Your objective
Look through the data below for the line with "see the task", and transcribe it exactly together with each line after it up to and including the line with "subtract_three() could represent". Give nothing else.

(Stored data)
----

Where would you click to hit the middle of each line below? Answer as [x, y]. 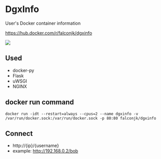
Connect [19, 134]
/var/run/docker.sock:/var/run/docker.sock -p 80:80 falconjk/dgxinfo [81, 118]
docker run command [39, 102]
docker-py [23, 70]
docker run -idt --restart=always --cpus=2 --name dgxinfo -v [72, 114]
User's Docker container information [43, 23]
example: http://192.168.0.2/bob [45, 151]
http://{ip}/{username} [36, 146]
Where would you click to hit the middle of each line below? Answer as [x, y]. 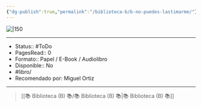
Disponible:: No [34, 65]
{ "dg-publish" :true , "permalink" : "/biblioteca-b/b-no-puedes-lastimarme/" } [102, 12]
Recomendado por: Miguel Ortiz [54, 78]
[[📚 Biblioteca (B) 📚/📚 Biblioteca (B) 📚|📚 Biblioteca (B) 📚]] [97, 96]
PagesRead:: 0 [33, 52]
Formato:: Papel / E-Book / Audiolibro [61, 59]
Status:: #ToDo [33, 46]
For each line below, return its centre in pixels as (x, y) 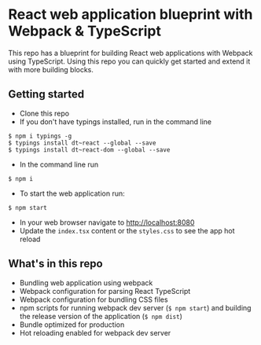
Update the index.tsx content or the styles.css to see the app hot (127, 230)
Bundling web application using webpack (86, 283)
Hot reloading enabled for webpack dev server (95, 332)
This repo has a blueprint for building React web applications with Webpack (130, 53)
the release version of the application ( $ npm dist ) (101, 316)
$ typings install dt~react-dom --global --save (89, 150)
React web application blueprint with (130, 15)
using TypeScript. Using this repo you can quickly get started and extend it (129, 61)
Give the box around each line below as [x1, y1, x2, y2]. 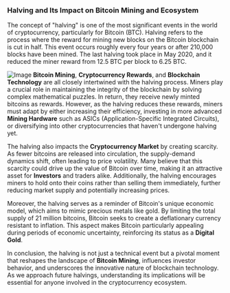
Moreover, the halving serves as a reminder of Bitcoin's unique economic [7, 200, 214, 208]
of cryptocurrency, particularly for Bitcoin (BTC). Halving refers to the [7, 28, 203, 36]
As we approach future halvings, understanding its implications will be [7, 271, 206, 279]
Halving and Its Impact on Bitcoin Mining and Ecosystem [7, 5, 199, 15]
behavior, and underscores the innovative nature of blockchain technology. [7, 263, 219, 272]
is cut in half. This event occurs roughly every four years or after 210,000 [7, 43, 214, 51]
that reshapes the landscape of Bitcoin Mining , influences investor [7, 257, 196, 265]
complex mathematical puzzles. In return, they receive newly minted [7, 93, 200, 101]
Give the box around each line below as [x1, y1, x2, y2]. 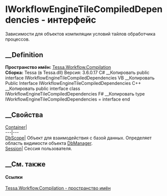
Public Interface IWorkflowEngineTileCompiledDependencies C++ [5, 80, 141, 86]
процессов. [5, 36, 30, 42]
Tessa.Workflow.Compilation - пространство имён [5, 185, 111, 191]
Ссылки [5, 174, 23, 180]
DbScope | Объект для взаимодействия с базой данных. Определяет [5, 135, 152, 141]
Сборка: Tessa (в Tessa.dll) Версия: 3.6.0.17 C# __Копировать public [5, 69, 149, 75]
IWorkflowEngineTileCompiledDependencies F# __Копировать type [5, 90, 145, 96]
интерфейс [47, 14, 96, 26]
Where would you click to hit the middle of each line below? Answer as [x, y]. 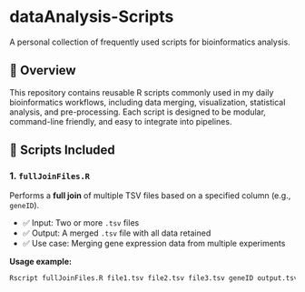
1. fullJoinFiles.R [50, 176]
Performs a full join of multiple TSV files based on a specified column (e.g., [150, 196]
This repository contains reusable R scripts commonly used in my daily [142, 92]
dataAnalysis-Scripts [92, 17]
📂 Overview [43, 70]
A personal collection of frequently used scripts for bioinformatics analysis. [150, 42]
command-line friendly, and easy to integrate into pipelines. [121, 121]
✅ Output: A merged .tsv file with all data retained [117, 233]
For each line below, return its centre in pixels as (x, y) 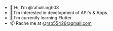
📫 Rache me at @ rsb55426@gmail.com (51, 23)
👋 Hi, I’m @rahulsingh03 (34, 8)
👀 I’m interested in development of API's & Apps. (59, 13)
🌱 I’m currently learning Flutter (41, 18)
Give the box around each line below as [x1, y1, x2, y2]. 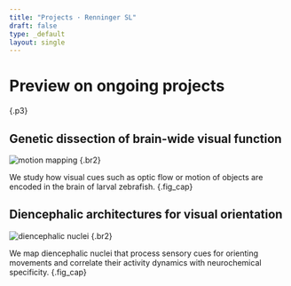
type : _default [9, 29, 66, 38]
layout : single [9, 37, 66, 47]
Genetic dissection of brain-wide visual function [9, 131, 282, 147]
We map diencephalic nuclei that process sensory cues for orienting [9, 248, 259, 258]
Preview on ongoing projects [9, 76, 225, 96]
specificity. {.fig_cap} [9, 266, 87, 277]
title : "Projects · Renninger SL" [9, 12, 138, 22]
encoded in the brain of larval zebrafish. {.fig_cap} [9, 181, 193, 192]
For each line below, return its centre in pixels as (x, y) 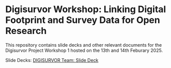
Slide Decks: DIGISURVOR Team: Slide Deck (52, 60)
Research (26, 31)
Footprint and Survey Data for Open (83, 20)
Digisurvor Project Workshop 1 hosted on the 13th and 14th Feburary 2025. (84, 50)
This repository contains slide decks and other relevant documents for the (84, 45)
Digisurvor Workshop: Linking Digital (86, 9)
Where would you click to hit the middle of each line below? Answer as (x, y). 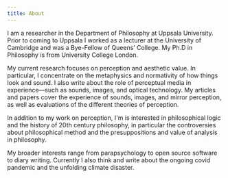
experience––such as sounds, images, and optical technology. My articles (112, 90)
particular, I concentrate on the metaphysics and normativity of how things (113, 75)
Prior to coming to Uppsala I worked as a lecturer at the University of (104, 40)
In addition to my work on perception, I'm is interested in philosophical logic (114, 118)
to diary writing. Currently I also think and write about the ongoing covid (109, 160)
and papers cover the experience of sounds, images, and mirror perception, (114, 97)
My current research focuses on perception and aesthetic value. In (101, 68)
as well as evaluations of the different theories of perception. (93, 104)
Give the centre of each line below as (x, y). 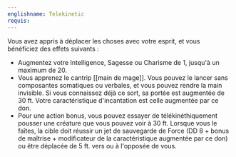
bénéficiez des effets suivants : (53, 49)
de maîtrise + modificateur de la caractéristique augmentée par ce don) (123, 138)
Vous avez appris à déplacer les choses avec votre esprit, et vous (104, 41)
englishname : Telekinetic (46, 14)
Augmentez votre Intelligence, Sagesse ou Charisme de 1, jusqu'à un (118, 62)
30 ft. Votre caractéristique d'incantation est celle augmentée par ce (118, 100)
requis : (19, 21)
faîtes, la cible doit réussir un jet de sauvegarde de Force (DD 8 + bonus (123, 131)
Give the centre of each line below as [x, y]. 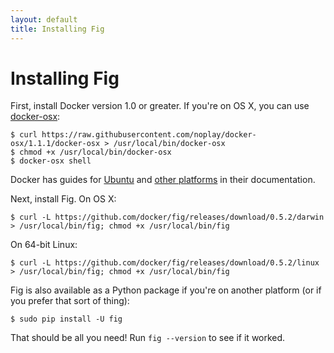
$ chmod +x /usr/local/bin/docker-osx [91, 152]
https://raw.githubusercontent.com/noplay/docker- [149, 135]
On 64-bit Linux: [44, 245]
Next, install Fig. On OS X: [63, 199]
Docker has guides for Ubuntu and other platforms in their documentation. [163, 180]
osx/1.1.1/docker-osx [55, 144]
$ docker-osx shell [51, 161]
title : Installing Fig [57, 29]
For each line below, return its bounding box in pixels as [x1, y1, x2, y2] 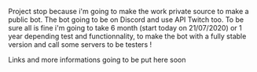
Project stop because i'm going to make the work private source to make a [8, 7, 249, 16]
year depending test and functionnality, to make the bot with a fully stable [8, 31, 247, 41]
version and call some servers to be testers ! [8, 40, 152, 49]
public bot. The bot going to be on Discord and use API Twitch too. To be [8, 15, 244, 24]
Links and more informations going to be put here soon [8, 55, 186, 64]
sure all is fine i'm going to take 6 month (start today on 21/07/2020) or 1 [8, 23, 242, 32]
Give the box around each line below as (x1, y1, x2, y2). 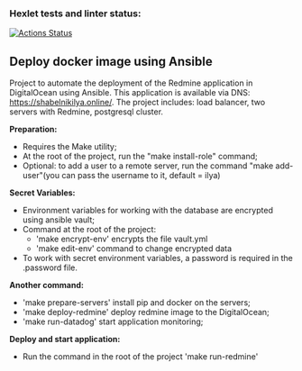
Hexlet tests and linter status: (9, 7, 142, 20)
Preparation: (9, 124, 58, 135)
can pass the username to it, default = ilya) (61, 170, 221, 181)
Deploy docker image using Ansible (9, 53, 214, 69)
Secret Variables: (9, 187, 76, 198)
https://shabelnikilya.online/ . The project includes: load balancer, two (9, 97, 266, 108)
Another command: (9, 280, 84, 291)
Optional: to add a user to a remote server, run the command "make (22, 160, 274, 171)
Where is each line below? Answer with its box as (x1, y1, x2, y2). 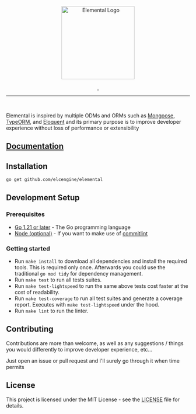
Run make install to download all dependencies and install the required (14, 258, 187, 265)
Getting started (6, 244, 51, 252)
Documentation (6, 141, 64, 151)
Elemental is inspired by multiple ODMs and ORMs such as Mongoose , (6, 112, 175, 119)
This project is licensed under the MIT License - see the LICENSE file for (6, 396, 180, 403)
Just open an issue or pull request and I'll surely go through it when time (6, 357, 180, 364)
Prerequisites (6, 210, 45, 218)
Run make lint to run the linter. (14, 307, 89, 315)
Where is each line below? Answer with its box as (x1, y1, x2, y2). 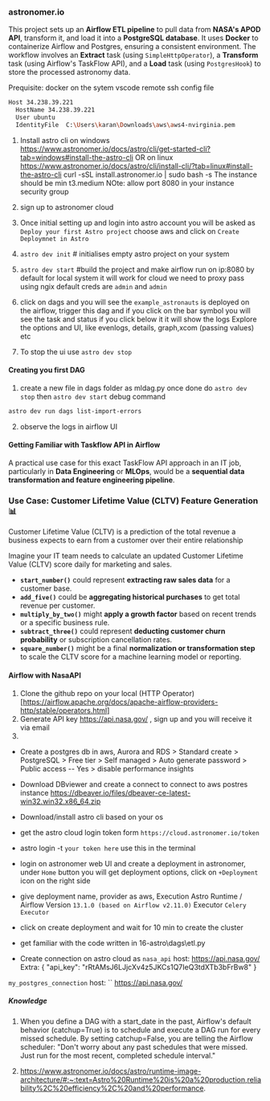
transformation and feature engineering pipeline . (8, 475, 175, 485)
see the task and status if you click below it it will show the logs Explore (19, 314, 257, 324)
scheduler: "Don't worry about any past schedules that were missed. (19, 1042, 247, 1051)
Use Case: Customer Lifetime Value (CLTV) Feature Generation (8, 495, 259, 506)
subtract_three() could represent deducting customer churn (19, 626, 226, 636)
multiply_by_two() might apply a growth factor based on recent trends (19, 609, 257, 619)
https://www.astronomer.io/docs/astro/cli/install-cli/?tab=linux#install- (19, 161, 253, 170)
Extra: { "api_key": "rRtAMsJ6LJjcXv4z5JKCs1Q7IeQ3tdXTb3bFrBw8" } (19, 962, 257, 972)
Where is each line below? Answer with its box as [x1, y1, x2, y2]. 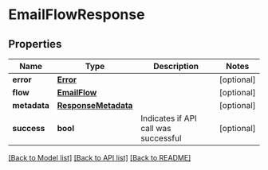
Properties [8, 37, 62, 51]
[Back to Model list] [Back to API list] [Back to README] [8, 153, 191, 162]
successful [140, 133, 182, 144]
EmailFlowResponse [8, 6, 145, 24]
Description [153, 61, 199, 71]
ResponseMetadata [57, 100, 133, 110]
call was [140, 123, 171, 133]
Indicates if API [140, 113, 197, 124]
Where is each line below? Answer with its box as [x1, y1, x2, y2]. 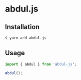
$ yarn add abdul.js [5, 35, 47, 40]
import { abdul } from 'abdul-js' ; [5, 62, 77, 66]
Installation [5, 23, 40, 31]
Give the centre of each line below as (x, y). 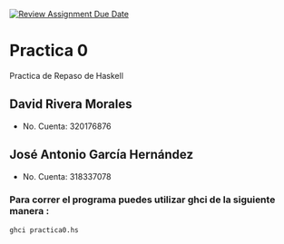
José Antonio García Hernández (101, 155)
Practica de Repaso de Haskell (67, 75)
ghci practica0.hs (44, 230)
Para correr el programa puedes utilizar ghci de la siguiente (142, 200)
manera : (29, 211)
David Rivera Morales (71, 104)
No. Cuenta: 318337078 (67, 176)
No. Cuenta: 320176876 (67, 126)
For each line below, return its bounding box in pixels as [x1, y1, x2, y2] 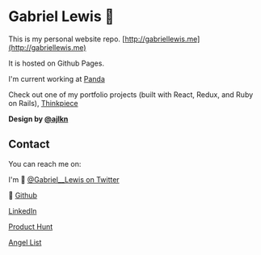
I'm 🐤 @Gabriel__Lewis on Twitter [8, 174, 120, 185]
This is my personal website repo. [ [8, 34, 125, 44]
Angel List [8, 237, 42, 247]
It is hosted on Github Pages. [8, 58, 105, 68]
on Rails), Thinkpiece [8, 98, 78, 108]
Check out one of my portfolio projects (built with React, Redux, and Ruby [8, 89, 254, 100]
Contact [8, 138, 50, 151]
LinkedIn [8, 206, 37, 215]
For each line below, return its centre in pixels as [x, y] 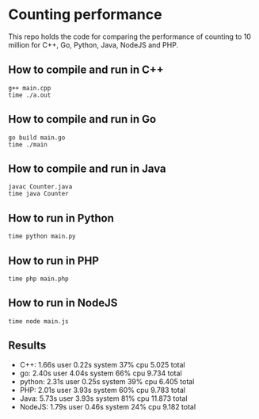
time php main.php [38, 279]
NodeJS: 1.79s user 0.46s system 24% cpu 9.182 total [108, 406]
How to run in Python [61, 218]
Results [27, 346]
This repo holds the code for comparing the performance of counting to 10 [130, 36]
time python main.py [42, 236]
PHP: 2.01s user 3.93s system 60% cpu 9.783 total [103, 390]
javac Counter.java [40, 187]
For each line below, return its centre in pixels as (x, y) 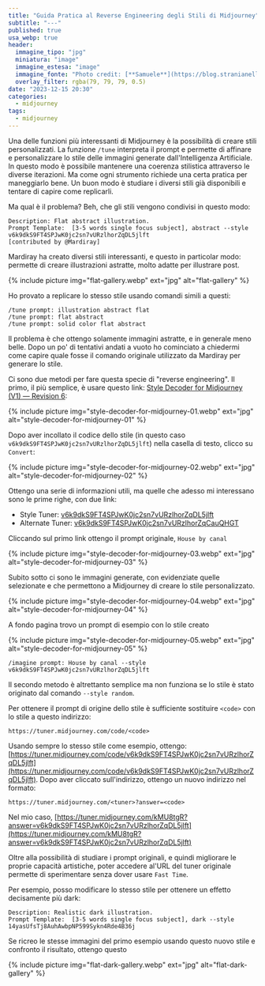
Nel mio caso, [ (33, 817)
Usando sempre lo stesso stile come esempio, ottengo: (97, 746)
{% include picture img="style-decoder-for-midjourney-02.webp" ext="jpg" (132, 467)
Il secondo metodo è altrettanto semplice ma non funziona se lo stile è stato (131, 684)
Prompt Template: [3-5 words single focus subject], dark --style (121, 919)
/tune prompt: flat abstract (56, 317)
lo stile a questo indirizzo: (50, 716)
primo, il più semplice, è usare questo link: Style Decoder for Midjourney (125, 387)

----

Answer
see the task and status if you click below it it will show the logs Explore (19, 314, 257, 324)
scheduler: "Don't worry about any past schedules that were missed. (19, 1042, 247, 1051)
Use Case: Customer Lifetime Value (CLTV) Feature Generation (8, 495, 259, 506)
subtract_three() could represent deducting customer churn (19, 626, 226, 636)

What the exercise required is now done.